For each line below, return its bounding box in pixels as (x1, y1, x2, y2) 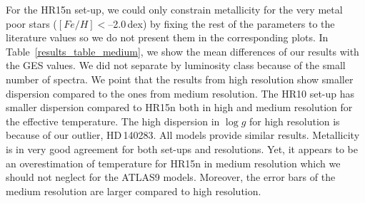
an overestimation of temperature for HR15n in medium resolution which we (6, 155, 341, 170)
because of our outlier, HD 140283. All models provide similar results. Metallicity (6, 127, 360, 142)
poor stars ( (6, 16, 57, 31)
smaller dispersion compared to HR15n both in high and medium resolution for (6, 100, 353, 115)
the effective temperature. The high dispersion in (6, 113, 220, 128)
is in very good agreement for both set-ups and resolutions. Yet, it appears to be (6, 141, 358, 156)
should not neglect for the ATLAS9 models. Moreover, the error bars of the (6, 170, 336, 184)
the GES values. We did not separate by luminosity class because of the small (6, 58, 346, 73)
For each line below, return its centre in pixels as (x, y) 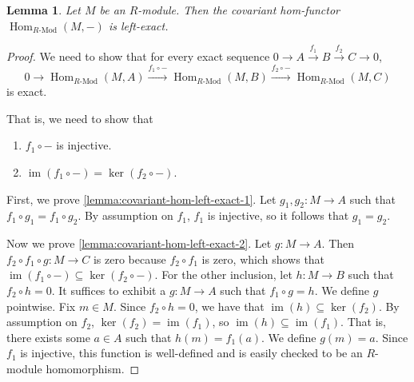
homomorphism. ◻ (93, 368)
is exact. (27, 92)
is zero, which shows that (263, 259)
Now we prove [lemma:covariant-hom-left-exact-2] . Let (139, 243)
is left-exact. (138, 25)
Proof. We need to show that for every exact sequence (138, 56)
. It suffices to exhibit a (109, 290)
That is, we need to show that (80, 118)
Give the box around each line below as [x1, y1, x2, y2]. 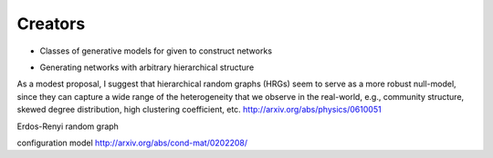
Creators [16, 14, 86, 34]
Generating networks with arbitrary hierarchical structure [39, 62, 255, 73]
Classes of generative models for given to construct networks [39, 45, 273, 56]
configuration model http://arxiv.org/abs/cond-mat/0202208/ [16, 137, 248, 148]
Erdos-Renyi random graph [16, 121, 119, 132]
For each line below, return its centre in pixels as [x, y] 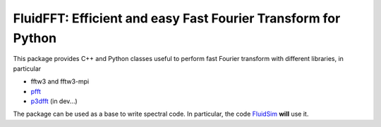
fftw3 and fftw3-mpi [60, 81]
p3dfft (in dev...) [54, 101]
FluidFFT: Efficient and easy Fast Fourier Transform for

* DIRECTIONS FOR THIS TASK
Above are the records. Copy word for word only their lines from the one holding "That is, we need to show that (80, 118)" through the one holding "configuration model http://arxiv.org/abs/cond-mat/0202208/", both included, and skip the images.

* WRITTEN SOLUTION
That is, we need to show that (80, 118)
Give the box around each line below as [x1, y1, x2, y2]. 
Creators [16, 14, 86, 34]
Generating networks with arbitrary hierarchical structure [39, 62, 255, 73]
Classes of generative models for given to construct networks [39, 45, 273, 56]
configuration model http://arxiv.org/abs/cond-mat/0202208/ [16, 137, 248, 148]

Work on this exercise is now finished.